(Beginning of Supplied material)
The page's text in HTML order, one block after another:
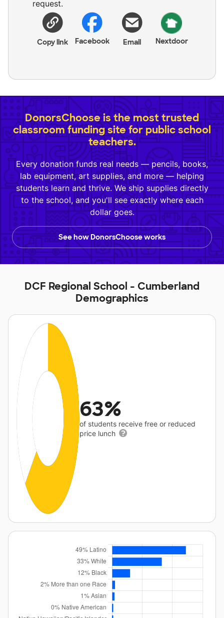
request.
Copy link Facebook Email Nextdoor
DonorsChoose is the most trusted
classroom funding site for public school
teachers.
Every donation funds real needs — pencils, books,
lab equipment, art supplies, and more — helping
students learn and thrive. We ship supplies directly
to the school, and you'll see exactly where each
dollar goes.
See how DonorsChoose works
DCF Regional School - Cumberland
Demographics
63%
of students receive free or reduced
price lunch
(End of Supplied material)
## Instructions to follow:
The entries above should be retyped word for word, with all pictures omitted.

## Exercise answer:
The page's text in HTML order, one block after another:
request.
Copy link Facebook Email Nextdoor
DonorsChoose is the most trusted
classroom funding site for public school
teachers.
Every donation funds real needs — pencils, books,
lab equipment, art supplies, and more — helping
students learn and thrive. We ship supplies directly
to the school, and you'll see exactly where each
dollar goes.
See how DonorsChoose works
DCF Regional School - Cumberland
Demographics
63%
of students receive free or reduced
price lunch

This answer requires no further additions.